▶ **Task input**:

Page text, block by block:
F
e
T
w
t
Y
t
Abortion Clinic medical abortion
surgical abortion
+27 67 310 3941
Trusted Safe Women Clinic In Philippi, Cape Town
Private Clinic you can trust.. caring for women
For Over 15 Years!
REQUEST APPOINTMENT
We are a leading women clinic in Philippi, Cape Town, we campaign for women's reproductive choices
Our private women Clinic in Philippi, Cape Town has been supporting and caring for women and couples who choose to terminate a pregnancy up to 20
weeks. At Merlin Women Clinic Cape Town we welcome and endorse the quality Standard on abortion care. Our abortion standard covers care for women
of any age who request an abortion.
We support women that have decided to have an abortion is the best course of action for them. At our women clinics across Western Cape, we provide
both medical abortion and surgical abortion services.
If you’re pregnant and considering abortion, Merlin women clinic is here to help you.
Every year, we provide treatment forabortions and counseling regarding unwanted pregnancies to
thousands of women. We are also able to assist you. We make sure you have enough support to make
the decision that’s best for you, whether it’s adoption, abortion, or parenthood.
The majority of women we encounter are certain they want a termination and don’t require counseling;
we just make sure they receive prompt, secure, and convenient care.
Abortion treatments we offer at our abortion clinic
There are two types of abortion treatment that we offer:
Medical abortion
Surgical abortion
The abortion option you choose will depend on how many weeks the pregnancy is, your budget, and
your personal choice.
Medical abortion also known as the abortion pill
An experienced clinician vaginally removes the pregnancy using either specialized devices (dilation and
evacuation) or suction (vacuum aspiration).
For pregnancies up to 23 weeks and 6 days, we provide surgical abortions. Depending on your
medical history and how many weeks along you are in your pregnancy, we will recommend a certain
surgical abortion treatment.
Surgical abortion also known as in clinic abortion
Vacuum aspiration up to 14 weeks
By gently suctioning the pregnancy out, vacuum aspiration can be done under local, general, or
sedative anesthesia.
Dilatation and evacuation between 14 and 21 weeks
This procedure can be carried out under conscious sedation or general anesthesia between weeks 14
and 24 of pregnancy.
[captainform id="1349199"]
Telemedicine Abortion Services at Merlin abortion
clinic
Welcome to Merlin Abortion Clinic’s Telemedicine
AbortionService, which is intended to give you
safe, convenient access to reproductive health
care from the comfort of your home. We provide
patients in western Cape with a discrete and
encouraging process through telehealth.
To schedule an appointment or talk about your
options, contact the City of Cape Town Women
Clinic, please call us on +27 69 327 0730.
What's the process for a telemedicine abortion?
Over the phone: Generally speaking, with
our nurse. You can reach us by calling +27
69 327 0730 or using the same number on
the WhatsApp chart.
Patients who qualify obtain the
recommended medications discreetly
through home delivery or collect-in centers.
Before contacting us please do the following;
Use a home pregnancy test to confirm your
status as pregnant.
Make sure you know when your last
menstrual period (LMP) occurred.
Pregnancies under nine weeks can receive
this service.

--

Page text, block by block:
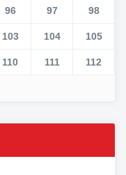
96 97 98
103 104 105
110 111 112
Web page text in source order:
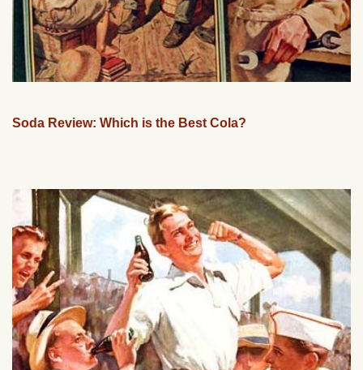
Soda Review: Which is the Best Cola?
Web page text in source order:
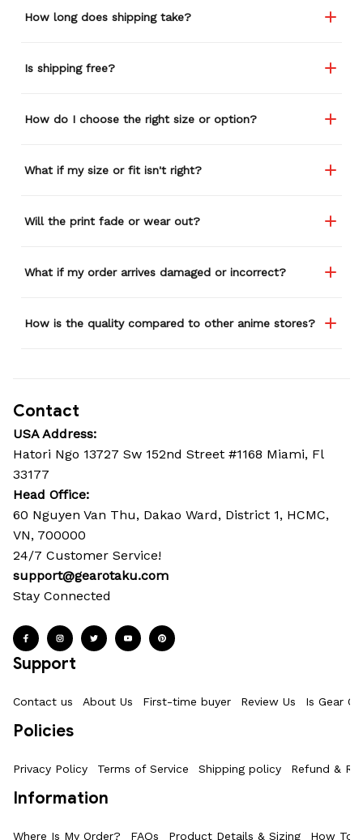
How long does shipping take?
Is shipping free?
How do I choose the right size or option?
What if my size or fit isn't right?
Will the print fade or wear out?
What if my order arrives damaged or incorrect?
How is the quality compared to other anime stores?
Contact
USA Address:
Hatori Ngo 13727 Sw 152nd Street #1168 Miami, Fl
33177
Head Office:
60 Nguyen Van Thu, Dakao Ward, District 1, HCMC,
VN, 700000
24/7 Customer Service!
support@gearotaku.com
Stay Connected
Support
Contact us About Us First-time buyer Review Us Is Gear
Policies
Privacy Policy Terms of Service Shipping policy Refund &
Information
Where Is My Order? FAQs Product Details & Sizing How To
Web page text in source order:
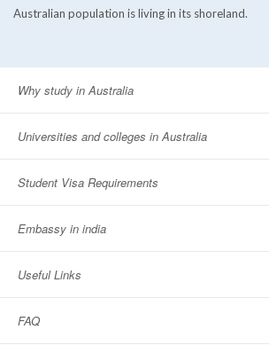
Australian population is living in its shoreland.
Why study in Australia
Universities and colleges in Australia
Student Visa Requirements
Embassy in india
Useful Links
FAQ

---

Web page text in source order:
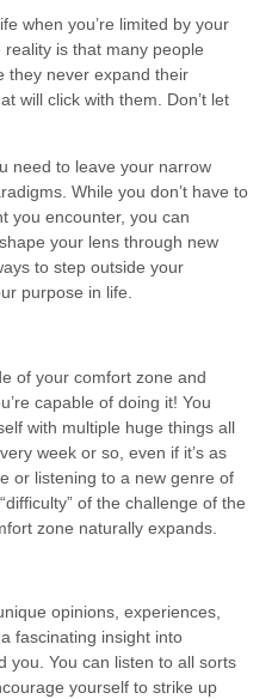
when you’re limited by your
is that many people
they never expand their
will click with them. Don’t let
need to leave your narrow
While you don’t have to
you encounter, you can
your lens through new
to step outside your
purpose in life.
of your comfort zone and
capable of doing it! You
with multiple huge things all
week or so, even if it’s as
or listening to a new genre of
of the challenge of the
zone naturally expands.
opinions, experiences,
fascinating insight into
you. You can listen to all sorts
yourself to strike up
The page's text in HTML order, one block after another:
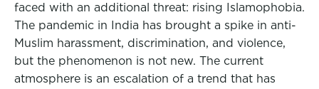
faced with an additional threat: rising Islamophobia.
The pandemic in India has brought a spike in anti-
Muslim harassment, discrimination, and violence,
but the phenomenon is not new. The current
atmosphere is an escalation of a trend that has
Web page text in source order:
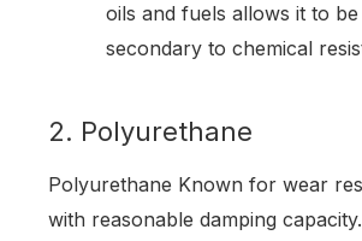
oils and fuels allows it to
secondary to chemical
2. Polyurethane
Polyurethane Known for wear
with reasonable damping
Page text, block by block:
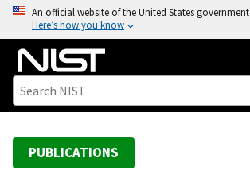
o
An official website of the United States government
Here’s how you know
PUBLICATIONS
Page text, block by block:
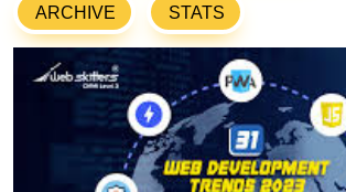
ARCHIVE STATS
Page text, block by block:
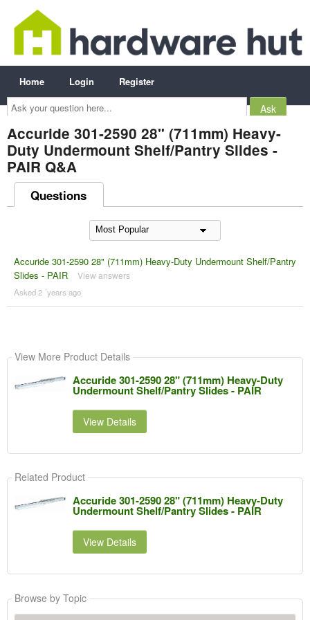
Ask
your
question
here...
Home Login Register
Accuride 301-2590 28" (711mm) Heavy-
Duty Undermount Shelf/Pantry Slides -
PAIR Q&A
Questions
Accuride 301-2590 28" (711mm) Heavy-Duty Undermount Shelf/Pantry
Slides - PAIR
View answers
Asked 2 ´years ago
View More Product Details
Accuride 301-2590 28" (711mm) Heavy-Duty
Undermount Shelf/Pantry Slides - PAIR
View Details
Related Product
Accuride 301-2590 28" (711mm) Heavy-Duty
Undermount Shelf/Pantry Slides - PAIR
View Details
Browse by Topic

▶ **Your goal**: Identify each line in the entries with the word "quality" and copy it.

▶ **Solution below**:
weeks. At Merlin Women Clinic Cape Town we welcome and endorse the quality Standard on abortion care. Our abortion standard covers care for women
How is the quality compared to other anime stores?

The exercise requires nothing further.